Last week, we looked at teams in the middle. The week before that, we looked at the teams on the playoff bubble. This week is about the favorites. For every team, I’m offering up one thought, trend, or X factor to watch out for during the three months of play. Let’s go!


In the Hunt

7. Denver Nuggets (43-22)

The Nuggets are a damn good team, folks. They can play through Nikola Jokic with creative, funky sets, or play more traditionally through their scoring guards like Jamal Murray and Will Barton. As they are, they’ve got a shot to make a run. What also makes them different are their wild cards in Michael Porter Jr. and Bol Bol.

Porter and Bol are raw rookies who might not play a lot because of their defensive struggles. Porter looked lost defensively in Monday’s scrimmage, his first in Orlando, just as he did all season. And despite Bol’s habit of blocking every shot near him inside, he changes direction on the perimeter like he’s walking on stilts. But they are big, quirky scoring weapons whom Nuggets head coach Michael Malone could use to exploit an opponent. Bol, the son of Manute Bol, won the hearts of the internet during the scrimmage games because of his unusual combination of 3-point shooting and shot-blocking, along with his great length (7-foot-2 with a 7-foot-8 wingspan) and lean frame (220 pounds). Denver used a long-ball lineup in which Bol was utilized as a shooting guard, running off screens and handoffs to get buckets:

Actions like these aren’t easy to defend. Mo Bamba had trouble running through two screens to contest Bol’s 3, just like most centers would. And JJ Redick, nearly one foot shorter than Bol, was asked to chase him around the handoff then contest his shot—Bol was met by other defenders but scored with the floater anyway. Porter has shown flashes too; during the season, he showed off the rare combination of size (6-foot-10) and on-ball scoring ability that made him a top high school recruit before injuries ended his college season and hurt his draft stock.

Will Malone play these rookies? Probably not much at first. But the jumbo-sized lineups that Malone used throughout the scrimmages should be taken seriously. To open their first game, they started with Jokic, Bol, Mason Plumlee, Jerami Grant, and Paul Millsap—Millsap, at 6-foot-7, was Denver’s shortest player. It wouldn’t be a shocker if Malone uses a bigger lineup and plays zone to throw off the opponent’s offensive rhythm while creating matchup advantages for their own offense, perhaps against a small-ball team like the Rockets. Bol or Porter could figure into those lineups. Who knows whether it would work, but these types of lineups are what make Denver different. In the playoffs, the Nuggets can show that long ball is the way of the future.

Related

6. Toronto Raptors (46-18)

The Raptors have the second-best defensive rating and are tied with the Clippers for the third-best net rating. After losing Kawhi Leonard last summer, they’ve proved they’re not a one-hit wonder. If anything, they’ve shown they can be a serious contender for years to come. Their roster is loaded with high-IQ, high-energy players with elite fundamentals. Kyle Lowry remains a brick house; Fred VanVleet has learned from him. It’s hard to ask for more reliable veterans than Marc Gasol and Serge Ibaka. Guys like OG Anunoby, Pascal Siakam, and Chris Boucher are long and rangy.

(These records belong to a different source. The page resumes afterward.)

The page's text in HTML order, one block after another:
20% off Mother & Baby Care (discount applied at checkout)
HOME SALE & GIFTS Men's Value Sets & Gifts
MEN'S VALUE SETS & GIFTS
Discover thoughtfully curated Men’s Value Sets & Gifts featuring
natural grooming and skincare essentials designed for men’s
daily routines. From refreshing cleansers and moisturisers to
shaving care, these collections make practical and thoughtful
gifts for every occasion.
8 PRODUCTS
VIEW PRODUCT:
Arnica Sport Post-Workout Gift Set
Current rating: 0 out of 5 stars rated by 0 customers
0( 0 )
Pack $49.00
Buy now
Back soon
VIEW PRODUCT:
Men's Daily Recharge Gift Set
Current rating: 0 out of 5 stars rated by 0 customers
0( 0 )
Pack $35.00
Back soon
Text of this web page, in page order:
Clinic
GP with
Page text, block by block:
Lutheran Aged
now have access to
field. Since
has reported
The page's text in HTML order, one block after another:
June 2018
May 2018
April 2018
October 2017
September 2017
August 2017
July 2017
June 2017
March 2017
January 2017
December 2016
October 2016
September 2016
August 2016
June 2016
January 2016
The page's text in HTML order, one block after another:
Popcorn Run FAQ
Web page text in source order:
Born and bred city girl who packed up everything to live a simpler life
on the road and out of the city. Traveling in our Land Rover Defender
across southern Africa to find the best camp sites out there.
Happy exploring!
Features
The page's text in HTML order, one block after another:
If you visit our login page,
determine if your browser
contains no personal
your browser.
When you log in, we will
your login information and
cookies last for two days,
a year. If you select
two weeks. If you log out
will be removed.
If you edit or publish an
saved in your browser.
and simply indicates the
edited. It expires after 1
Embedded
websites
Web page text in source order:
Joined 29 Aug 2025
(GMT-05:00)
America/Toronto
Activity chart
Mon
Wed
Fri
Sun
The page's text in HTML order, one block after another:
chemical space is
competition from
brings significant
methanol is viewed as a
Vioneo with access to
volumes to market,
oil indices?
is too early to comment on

These players would excel anywhere, but their games have been enhanced by the philosophical choices of Nick Nurse, my choice for Coach of the Year. Good offenses score by exploiting empty space, whether they’re driving to the basket or passing to an open shooter, but the Raptors are empowered to close those gaps and make the floor feel tiny; they play an aggressive, swarming style that forces the second-most turnovers in the league. Nurse constantly switches up defensive coverages: One night they’ll blitz pick-and-rolls. The next, they’ll switch everything. Next time they face the same team, they’ll have their big drop to the paint. These changes happen game to game, but he’ll also do it possession to possession. And Nurse gets creative with box-and-ones and triangle-and-twos; you don’t really see this type of stuff anywhere else in the league.

One front office executive told me earlier this month that Nurse is the “Bill Belichick of basketball.” Nurse still needs seven more rings to catch up with Belichick’s eight (six as head coach of the Patriots and two with the Giants as a defensive coordinator). But the comparison rings true: Nurse makes coverage adjustments as frequently as an NFL defense and is creatively daring.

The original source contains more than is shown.